I use mine Everyday:thumbup: I've never seen another one like it

http://makita.com/en-us/Modules/Tools/ToolDetails.aspx?ID=20207


----------



## GEORGE D (Apr 2, 2009)

You'll love the impact for sure. I promise you, you'll only use the other drill for popping holes once you get it.


----------



## B4T (Feb 10, 2009)

Even the carpenters on TOH use impact drivers for putting in screws..

It makes anything with a screw or hex head easier to take out or put in..


----------



## mikeh32 (Feb 16, 2009)

i have an impact, but what is that drill thing you speak of?


----------



## B4T (Feb 10, 2009)

mikeh32 said:


> i have an impact, but what is that drill thing you speak of?

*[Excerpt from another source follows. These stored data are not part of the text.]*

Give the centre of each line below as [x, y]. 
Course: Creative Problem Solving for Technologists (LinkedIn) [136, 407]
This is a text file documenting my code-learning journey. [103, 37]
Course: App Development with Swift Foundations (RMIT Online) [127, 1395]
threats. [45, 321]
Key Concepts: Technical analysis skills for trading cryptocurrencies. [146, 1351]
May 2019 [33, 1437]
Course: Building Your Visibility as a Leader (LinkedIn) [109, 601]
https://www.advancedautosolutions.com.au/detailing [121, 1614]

I also use the hammer drill part of a drill/driver to put in screws and bolts..


----------



## HARRY304E (Sep 15, 2010)

Bildo said:


> I am a new electrical contractor and in the market for a cordless drill. I have noticed a few combo kits, drill/impact drill. In my short time in the union and working on commercial electrical jobs, I have never needed an impact driver and the battery drills were always provided by the employer. The work I am going to be doing on my own is going to be mainly residential and I was just wandering if I will even have much need for an impact driver. Just wanted to get others opinions who have these and how much they use them.

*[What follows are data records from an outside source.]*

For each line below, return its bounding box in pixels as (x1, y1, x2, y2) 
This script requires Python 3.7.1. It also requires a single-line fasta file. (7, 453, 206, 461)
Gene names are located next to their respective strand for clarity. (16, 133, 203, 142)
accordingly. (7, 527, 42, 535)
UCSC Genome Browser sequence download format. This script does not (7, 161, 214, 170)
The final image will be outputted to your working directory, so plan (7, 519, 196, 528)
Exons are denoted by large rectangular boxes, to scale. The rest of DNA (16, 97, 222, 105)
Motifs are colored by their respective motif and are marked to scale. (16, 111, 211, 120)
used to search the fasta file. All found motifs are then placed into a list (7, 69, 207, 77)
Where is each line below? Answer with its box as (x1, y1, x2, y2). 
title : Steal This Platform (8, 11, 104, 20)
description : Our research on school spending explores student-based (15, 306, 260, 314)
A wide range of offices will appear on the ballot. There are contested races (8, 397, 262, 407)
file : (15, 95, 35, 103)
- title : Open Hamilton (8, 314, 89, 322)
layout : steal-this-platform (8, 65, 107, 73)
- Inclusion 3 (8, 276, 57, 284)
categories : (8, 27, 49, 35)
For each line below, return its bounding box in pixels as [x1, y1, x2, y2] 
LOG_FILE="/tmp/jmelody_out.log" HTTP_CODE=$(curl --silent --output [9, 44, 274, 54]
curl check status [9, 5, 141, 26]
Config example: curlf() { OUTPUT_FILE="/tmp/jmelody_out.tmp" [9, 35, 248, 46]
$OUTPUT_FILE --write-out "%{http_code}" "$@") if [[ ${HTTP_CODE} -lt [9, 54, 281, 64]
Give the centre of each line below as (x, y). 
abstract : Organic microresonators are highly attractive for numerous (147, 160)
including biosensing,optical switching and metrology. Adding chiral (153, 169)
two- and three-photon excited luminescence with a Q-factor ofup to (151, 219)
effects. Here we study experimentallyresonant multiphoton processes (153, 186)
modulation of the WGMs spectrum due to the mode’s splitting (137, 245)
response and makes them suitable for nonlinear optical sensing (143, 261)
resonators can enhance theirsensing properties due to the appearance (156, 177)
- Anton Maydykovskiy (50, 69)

 I use the milwalkee M18 impact drill..:thumbup:


----------



## B4T (Feb 10, 2009)

HARRY304E said:


> I use the milwalkee M18 impact drill..:thumbup:
> 
> I have a Milwaukee impact driver that came in a set with a drill.. hammer drill..
> 
> There are no numbers on the impact gun to show model number.. :blink:


----------



## den (Mar 28, 2009)

I will pull out the impact before any thing else gets unloaded. I am a makita man. I use the xlt 18 v.


----------



## d-fi (Feb 21, 2011)

I don't know what i would do without mine, it's by far the best battery powered tool that i have bought. I use mine everyday if it's not in my pouch it's within arms reach.

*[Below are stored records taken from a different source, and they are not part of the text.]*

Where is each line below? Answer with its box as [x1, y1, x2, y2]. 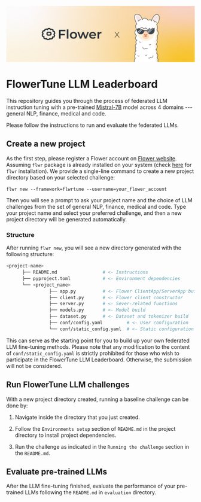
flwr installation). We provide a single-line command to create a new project [6, 168, 194, 175]
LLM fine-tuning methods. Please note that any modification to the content [6, 343, 190, 350]
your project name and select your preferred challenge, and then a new [6, 209, 182, 217]
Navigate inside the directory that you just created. [14, 413, 141, 421]
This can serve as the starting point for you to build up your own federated [6, 337, 190, 344]
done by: [6, 401, 28, 409]
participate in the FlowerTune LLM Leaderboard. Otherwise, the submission [6, 356, 192, 363]
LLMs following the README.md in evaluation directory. [25, 489, 157, 496]

I stopped nailing in boxes after i got it, screws almost never get stripped with it.
If your turning screws in on a regular basis an impact will be your best friend


----------



## HARRY304E (Sep 15, 2010)

B4T said:


> > B4T said:
> >
> >
> > > I have a Milwaukee impact driver that came in a set with a drill.. hammer drill..
> > ...


----------



## Shockdoc (Mar 4, 2010)

I use my impact w/ a 8" 3/8 sq adapter and sockets to drive in lags supporting my services, tighten lugs in meter pan, allen adapter for main breakers. I've even changed a roadside flat with it and the 1/2" sq adapter. Cuts my installation time down greatly.


----------



## Frasbee (Apr 7, 2008)

I worked with a union guy on a side job, and lent him my baby impact. He came back to me and told me it was a piece of $hit. He didn't understand that the clacking sound was a hammer and not a clutch, and twisted the head right off the screw.


----------



## Southeast Power (Jan 18, 2009)

I really like the Dewalt I have due to the fact that I have 6 or 8 batteries.

I use it to drive screws, open switchgear, make up lugs, and I even take it home at night and use it around the kitchen. It slices and dices, has a back scratcher attachment and I even found a way to use it as a remote control for my cable TV box and Plasma. 
I even read at night with the little LED on the front.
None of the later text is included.